というのも、夏物のくせに平気で300g/m以上のウェイトだからです。
3PLY生地とは、生地を縦横織りあげる為の糸が、もともと3本の単糸を撚り合わせて作られているものです。3本の単糸にはモヘアが使われますから、モヘアの持つ弾力性と光沢が表生地にもはっきりと現れます。
スキャバルやドーメルといった歴史あるマーチャントは、いずれも1970年代から3PLY、4PLYといった重厚なウール&モヘア生地をリリースしてきました。ドーメルのTONIK、スキャバルのTITANなどはその代表格です。
今回お仕立てさせていただいたスーツは、英国の老舗ミル(織物工場)、
ウィリアム・ハルステッド(William Halstead)で織り上げられた、70%Wool&30%Mohair 330g/mの生地で仕立てました。
デザインはシンプルなシングル2個釦、センターベントのスーツ。
個性を発揮するポイントとして、ハンドステッチを施してあります。
生地目付きが330g/mというウェイトは、春夏ものとしてはかなりの厚みです。
しかし弾力性のある素材ゆえに、立体を作るにはとても仕立て易いという特性があります。

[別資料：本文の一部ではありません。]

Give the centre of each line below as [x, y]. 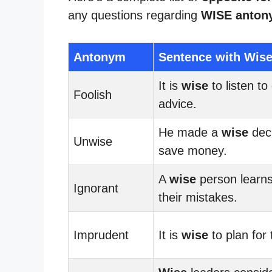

仕立て上ったジャケットは、英国生地を英国伝来の仕立て手法で立体的に仕上げてありますがら、まさに身体を包むような着心地となりました。ショルダーからウェストにかけてのドレープも申し分なく出ています。
背抜き仕立てにしてありますので、鹿児島なら3月~11月末までご着用いただけると思います。
夏の英国を旅するならこれ一枚で楽しめます。なにしろ日本の真夏のような酷暑は、8月に一週間ほどもあればいいほうですから。
日本に入ってくる英国製品は数々あれど、伝統産業としての毛織物製品は面々として重宝されています。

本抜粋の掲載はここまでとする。